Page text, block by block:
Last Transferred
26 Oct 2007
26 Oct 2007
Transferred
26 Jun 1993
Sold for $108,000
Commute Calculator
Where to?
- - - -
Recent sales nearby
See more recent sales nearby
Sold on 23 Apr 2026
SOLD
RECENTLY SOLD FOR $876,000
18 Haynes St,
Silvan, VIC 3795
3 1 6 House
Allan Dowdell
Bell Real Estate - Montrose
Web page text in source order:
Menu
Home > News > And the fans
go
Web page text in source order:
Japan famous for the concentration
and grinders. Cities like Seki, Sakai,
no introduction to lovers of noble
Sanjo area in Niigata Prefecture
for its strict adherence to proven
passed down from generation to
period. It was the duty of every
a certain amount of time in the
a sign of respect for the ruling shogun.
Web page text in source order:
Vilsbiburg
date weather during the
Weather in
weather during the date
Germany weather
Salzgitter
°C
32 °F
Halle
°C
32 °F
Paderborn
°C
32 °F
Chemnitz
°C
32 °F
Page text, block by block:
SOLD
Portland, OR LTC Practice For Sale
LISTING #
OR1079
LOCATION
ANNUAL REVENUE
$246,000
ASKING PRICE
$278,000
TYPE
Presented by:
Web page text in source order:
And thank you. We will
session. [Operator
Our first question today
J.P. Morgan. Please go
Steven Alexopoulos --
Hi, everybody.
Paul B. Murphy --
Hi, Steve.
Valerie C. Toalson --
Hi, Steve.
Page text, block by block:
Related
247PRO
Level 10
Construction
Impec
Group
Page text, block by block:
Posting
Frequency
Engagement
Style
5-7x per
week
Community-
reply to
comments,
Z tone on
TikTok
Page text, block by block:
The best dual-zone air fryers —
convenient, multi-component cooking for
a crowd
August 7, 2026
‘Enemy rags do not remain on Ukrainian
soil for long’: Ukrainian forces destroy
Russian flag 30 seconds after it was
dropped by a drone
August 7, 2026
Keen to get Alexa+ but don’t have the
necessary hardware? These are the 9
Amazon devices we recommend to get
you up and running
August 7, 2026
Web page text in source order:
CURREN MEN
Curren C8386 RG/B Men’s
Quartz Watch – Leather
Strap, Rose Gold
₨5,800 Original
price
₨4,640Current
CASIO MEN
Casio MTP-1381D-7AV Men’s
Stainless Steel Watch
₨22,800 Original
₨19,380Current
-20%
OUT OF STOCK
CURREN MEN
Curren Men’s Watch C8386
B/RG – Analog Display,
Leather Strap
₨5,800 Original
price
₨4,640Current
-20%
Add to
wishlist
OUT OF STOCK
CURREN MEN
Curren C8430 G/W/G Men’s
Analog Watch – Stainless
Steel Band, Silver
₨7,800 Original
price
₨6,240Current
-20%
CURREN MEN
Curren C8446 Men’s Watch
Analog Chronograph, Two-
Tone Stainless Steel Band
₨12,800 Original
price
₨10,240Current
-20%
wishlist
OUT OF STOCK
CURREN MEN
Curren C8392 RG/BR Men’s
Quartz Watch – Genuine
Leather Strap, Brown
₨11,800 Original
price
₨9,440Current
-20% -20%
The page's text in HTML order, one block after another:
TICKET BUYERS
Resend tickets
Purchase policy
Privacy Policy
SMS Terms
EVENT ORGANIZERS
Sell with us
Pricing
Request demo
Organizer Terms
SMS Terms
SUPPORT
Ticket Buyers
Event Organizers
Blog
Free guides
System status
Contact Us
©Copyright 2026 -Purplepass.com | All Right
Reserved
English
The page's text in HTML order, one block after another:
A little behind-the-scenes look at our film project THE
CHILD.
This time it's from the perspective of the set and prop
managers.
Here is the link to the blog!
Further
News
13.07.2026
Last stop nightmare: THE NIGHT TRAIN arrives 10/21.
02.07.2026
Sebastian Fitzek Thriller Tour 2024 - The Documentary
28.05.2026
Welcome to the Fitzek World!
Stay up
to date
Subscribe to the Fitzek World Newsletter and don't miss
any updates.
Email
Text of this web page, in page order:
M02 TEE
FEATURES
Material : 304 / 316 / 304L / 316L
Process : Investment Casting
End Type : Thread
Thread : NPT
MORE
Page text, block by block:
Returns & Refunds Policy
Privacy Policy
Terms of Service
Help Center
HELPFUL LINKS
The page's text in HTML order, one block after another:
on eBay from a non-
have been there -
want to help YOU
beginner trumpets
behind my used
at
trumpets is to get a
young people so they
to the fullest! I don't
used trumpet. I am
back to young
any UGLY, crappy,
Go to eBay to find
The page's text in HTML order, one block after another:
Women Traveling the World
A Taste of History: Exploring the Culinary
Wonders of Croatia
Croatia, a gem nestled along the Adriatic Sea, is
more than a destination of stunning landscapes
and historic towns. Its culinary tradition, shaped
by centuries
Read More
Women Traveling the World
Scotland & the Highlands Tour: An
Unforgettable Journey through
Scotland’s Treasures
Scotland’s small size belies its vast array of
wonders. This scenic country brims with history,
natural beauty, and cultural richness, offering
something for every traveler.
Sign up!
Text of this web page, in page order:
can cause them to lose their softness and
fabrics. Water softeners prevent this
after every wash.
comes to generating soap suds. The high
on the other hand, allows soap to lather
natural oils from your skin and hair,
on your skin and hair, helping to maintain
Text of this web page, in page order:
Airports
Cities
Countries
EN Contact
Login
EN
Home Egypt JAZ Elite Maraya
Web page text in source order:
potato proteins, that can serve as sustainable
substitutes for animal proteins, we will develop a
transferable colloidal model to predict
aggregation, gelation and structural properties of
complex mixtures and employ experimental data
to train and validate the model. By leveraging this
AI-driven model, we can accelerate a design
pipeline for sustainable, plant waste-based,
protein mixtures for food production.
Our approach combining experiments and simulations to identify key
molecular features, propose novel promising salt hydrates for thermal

******

### [TASK DETAILS]
Give back, exactly as written, the stretch from the line with "by centuries" through the line with "potato proteins, that", and no other lines from the records above.

### [EXERCISE RESULT]
by centuries
Read More
Women Traveling the World
Scotland & the Highlands Tour: An
Unforgettable Journey through
Scotland’s Treasures
Scotland’s small size belies its vast array of
wonders. This scenic country brims with history,
natural beauty, and cultural richness, offering
something for every traveler.
Sign up!
Text of this web page, in page order:
can cause them to lose their softness and
fabrics. Water softeners prevent this
after every wash.
comes to generating soap suds. The high
on the other hand, allows soap to lather
natural oils from your skin and hair,
on your skin and hair, helping to maintain
Text of this web page, in page order:
Airports
Cities
Countries
EN Contact
Login
EN
Home Egypt JAZ Elite Maraya
Web page text in source order:
potato proteins, that can serve as sustainable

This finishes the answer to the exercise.